Items listed in a dataset
┌──

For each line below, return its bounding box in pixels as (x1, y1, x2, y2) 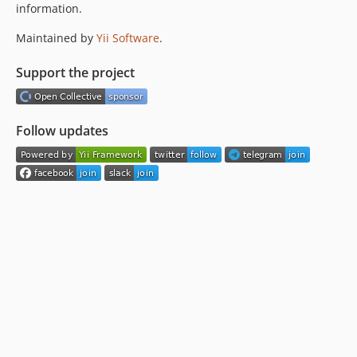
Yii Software (96, 29, 159, 45)
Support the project (16, 63, 135, 81)
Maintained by (16, 29, 96, 45)
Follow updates (16, 122, 108, 139)
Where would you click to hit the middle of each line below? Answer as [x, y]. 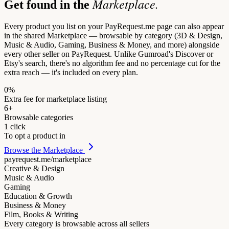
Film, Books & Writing [41, 214]
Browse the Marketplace [44, 150]
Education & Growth [38, 196]
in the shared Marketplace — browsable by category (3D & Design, [113, 35]
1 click [15, 126]
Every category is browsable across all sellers [77, 223]
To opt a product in [35, 135]
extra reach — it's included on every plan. [71, 72]
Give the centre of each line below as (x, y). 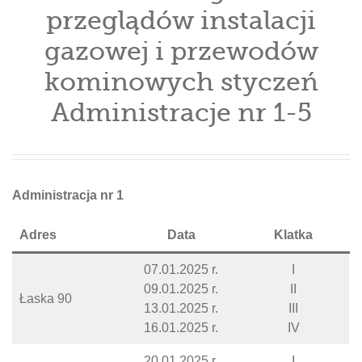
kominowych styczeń (181, 82)
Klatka (293, 235)
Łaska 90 (46, 299)
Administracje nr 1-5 (181, 113)
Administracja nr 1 (68, 195)
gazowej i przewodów (181, 51)
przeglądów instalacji (181, 21)
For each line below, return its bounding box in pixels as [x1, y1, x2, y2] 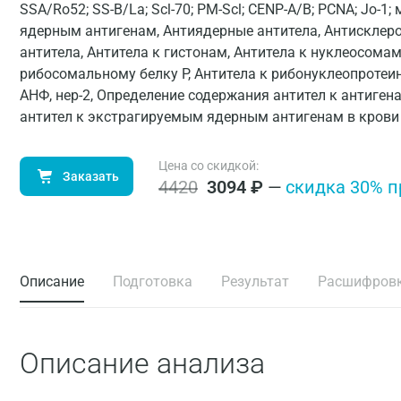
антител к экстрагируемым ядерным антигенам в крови [20, 108, 399, 125]
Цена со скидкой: [158, 158, 259, 173]
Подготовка [113, 273, 192, 290]
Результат [221, 273, 289, 290]
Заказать [63, 169, 119, 183]
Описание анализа [20, 346, 265, 380]
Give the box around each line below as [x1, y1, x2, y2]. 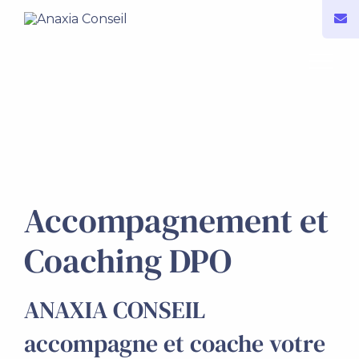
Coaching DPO [24, 237, 232, 284]
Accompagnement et [24, 197, 329, 244]
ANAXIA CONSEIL [24, 293, 205, 326]
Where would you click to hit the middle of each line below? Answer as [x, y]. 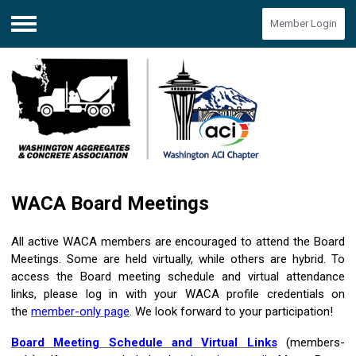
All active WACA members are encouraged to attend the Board [178, 242]
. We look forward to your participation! [231, 312]
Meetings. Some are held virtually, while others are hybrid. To [178, 259]
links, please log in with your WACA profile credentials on [178, 294]
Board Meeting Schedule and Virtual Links [144, 343]
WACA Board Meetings [110, 204]
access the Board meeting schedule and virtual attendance [178, 277]
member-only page [80, 312]
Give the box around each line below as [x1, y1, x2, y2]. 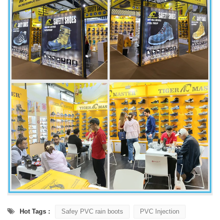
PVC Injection [140, 207, 179, 215]
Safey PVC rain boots [61, 207, 123, 215]
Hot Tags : [18, 207, 52, 215]
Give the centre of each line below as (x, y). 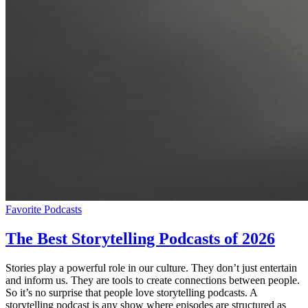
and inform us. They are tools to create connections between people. (153, 280)
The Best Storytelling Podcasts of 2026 (140, 238)
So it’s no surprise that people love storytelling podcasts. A (131, 292)
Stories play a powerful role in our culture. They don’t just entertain (151, 267)
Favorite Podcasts (44, 209)
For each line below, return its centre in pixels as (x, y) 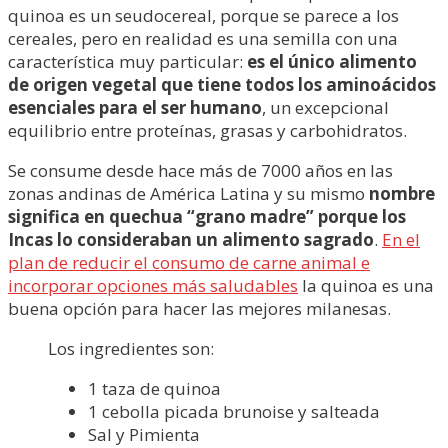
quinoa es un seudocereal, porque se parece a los (203, 15)
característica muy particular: (127, 61)
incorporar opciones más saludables (153, 285)
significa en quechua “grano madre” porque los (207, 216)
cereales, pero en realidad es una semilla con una (203, 38)
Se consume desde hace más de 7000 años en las (200, 170)
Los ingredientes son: (131, 348)
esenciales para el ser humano (135, 107)
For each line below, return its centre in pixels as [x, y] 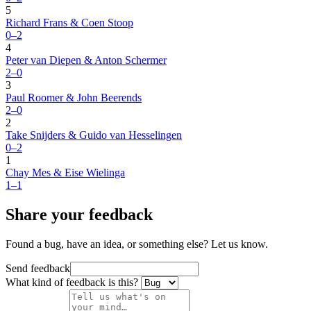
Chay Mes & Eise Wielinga [65, 173]
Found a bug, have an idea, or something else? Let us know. [137, 244]
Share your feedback [79, 215]
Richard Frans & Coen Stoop [69, 23]
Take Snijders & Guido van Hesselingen [94, 135]
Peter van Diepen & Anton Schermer [86, 60]
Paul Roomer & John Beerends [74, 98]
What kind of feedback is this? [72, 283]
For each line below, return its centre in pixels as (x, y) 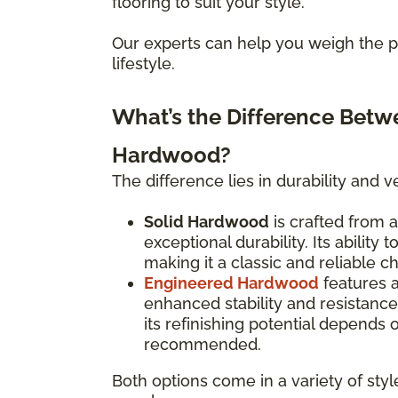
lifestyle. (143, 63)
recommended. (203, 344)
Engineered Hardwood (231, 283)
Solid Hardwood (207, 221)

└──

* [WORK INSTRUCTIONS]
Above are the entries; copy every line among them that contains the word "your".

* [ANSWER SPACE]
. We look forward to your participation! [231, 312]
links, please log in with your WACA profile credentials on [178, 294]
Share your feedback [79, 215]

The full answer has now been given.